MAGRUDER, Circuit Judge.

Petitioner was the grantor of a trust. The Commissioner of Internal Revenue concluded that the income of the trust was taxable to the grantor, under Section 166 of the Revenue Act of 1934, 48 Stat. 729, 26 U.S.C.A.Int.Rev.Code,1 and determined a deficiency in petitioner's income tax for 1935 in the sum of $1184.89. We have before us a petition to review a decision of the Board of Tax Appeals upholding the Commissioner.

The trust was created in 1930. Petitioner conveyed certain property to himself and another as co-trustee. Clause First provided:

"Until the death of my wife, Mary E. Fulham, the trustees shall accumulate the income of the trust fund. During my wife's life the trustees may pay to her at any time or from time to time any part or parts or the whole of the principal and/or accumulated income of the trust fund."

Clauses Second and Third contained detailed provisions, operative upon the death of Mary E. Fulham, for the payment of income, and eventually the principal, to the children of the grantor and their issue. Clause Fourth gave the trustees broad powers of management "as if they were the absolute owners free of all trust", specifically mentioning among others the power to invest and reinvest "irrespective of rules of law" and the power "to lend money to any person including any trustee or beneficiary with or without security". Clause Fifth set up a committee of three named persons having a joint power, exercisable in writing by any two of the committee, in terms as follows:

"A. To change, alter, and revoke any of the trusts herein set forth, and declare new trusts of the property in any way or manner, and to change, alter, and revoke any or all of the provisions of this instrument. No exercise of this power shall exhaust it. It may, however, be released, extinguished, or restricted by a like instrument so signed by any two of the Committee. Without qualifying or limiting the foregoing power in any particular, it shall include the power to alter the number of, the powers of, and the succession among the trustees, the power to remove trustees, the power to appoint successor trustees, the power to appoint additional trustees, and the power to alter the number of, the power of and the succession among the Committee, and to appoint additional members of the Committee and successor members of the Committee."

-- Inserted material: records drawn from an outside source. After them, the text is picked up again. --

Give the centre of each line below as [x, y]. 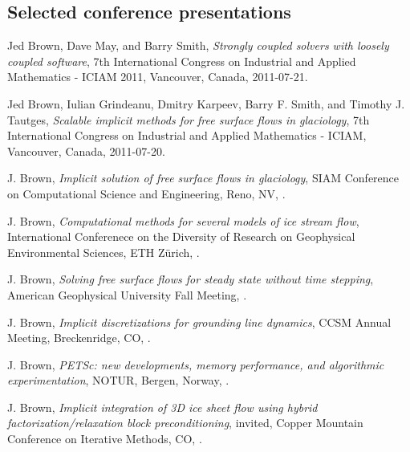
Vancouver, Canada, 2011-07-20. [86, 151]
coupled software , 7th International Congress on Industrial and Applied [182, 61]
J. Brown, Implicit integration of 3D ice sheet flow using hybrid [162, 407]
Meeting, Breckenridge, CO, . [79, 338]
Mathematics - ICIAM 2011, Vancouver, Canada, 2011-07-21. [158, 77]
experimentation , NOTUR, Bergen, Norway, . [118, 380]
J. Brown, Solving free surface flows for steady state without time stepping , [191, 279]
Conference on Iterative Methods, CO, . [105, 439]
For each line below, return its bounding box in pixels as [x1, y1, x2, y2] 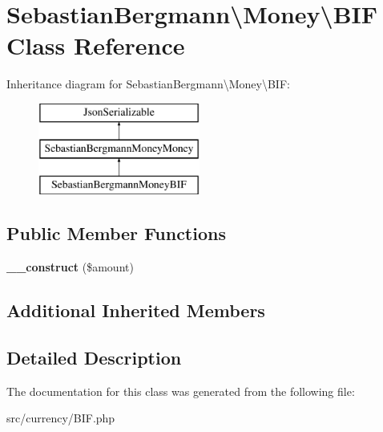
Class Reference [6, 29, 185, 62]
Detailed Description [6, 344, 182, 369]
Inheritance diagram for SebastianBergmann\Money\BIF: [6, 75, 290, 92]
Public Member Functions [6, 221, 226, 246]
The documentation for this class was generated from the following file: [6, 382, 355, 399]
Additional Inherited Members [6, 298, 265, 323]
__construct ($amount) [6, 259, 134, 275]
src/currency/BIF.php [6, 410, 115, 426]
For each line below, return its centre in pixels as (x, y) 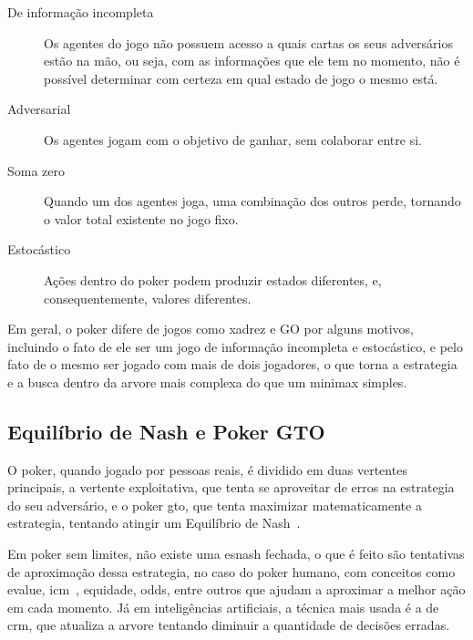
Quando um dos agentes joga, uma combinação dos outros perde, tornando (252, 201)
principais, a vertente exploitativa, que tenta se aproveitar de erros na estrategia (231, 487)
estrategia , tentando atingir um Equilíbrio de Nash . (154, 523)
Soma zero (36, 170)
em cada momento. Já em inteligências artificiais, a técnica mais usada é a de (223, 607)
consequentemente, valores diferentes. (148, 298)
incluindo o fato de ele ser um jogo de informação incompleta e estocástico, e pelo (235, 346)
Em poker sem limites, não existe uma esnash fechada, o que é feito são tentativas (236, 554)
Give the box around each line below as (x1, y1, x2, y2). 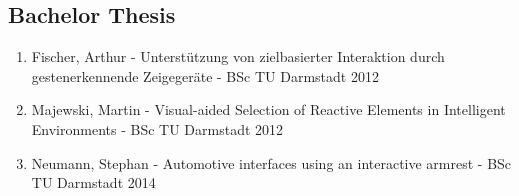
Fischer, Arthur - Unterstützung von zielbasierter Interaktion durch (31, 46, 445, 67)
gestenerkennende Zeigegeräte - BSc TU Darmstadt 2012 (31, 65, 379, 86)
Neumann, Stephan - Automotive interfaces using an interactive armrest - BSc (31, 152, 512, 173)
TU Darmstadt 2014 (31, 172, 156, 193)
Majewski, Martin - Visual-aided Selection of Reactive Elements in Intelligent (31, 99, 506, 120)
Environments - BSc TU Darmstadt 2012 (31, 118, 284, 139)
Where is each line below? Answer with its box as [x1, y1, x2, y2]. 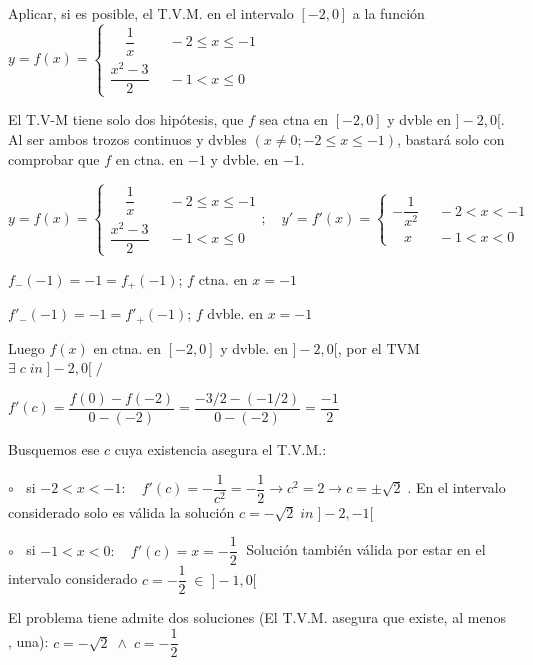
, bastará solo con [397, 128, 505, 149]
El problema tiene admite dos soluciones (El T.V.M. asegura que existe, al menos [8, 607, 506, 628]
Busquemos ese [8, 439, 100, 460]
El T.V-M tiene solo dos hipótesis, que [8, 109, 244, 130]
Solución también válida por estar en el [246, 539, 486, 560]
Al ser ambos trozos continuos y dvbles [8, 128, 247, 149]
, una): [8, 631, 49, 652]
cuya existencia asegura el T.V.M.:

At this time revocable trusts were governed by Section 166 of the Revenue Act of 1928, 45 Stat. 840, 26 U.S.C.A.Int.Rev. Acts, which provided that the income was taxable to the grantor where the grantor had "at any time during the taxable year, either alone or in conjunction with any person not a beneficiary of the trust, the power to revest in himself" title to the corpus of the trust. Here the grantor reserved to himself no formal power of revocation either alone or in conjunction with the members of the committee. Section 166 was amended in the Revenue Act of 19322 in order to block a possible means of tax avoidance by the device of vesting the power to revoke the trust in some person other than a beneficiary, whereby in fact the grantor may retain "substantially the same control as if he alone had power to revoke the trust". We set forth in the footnote a portion of the Committee report indicating the general purpose of the 1932 amendment.3

It is specifically conceded in the brief of the petitioner that the committee, in whom the power to revoke the trust was originally vested, did not have "a substantial adverse interest" in the disposition of the corpus or income therefrom, and we shall consider the case on the basis of that concession. Cf. Corning v. Commissioner, 6 Cir., 104 F.2d 329, 333. Consequently, if the provisions of the trust instrument had remained unaltered, the income from the entire corpus would have been taxable to the grantor under paragraph 2 of Section 166 of the Revenue Acts of 1932 and 1934.

However, shortly after the enactment of the 1932 amendment the designated committee executed an instrument amending Clause Fifth of the trust indenture by inserting the following at the end of paragraph A thereof:

"It is further provided, however, that the power created in Paragraph A of Clause Fifth of the trust instrument shall not be exercised while Mary E. Fulham is living and competent to act in any manner so as to revest in the creator John N. Fulham any part or all of the corpus or income of the trust fund, unless the exercise of such power is consented to in writing by said Mary E. Fulham. In so far as the Committee may have any power to alter, amend, or revoke the proviso contained in the last sentence, they hereby relinquish and extinguish such power."

By this amendment the power of the committee to revoke the trust and revest the corpus in the grantor became subject to the written consent of Mary E. Fulham. If Mrs. Fulham is found to be a person "not having a substantial adverse interest" in the disposition of the corpus or income therefrom, then the amendment has failed of its obvious purpose, and the income is taxable to the grantor under Section 166.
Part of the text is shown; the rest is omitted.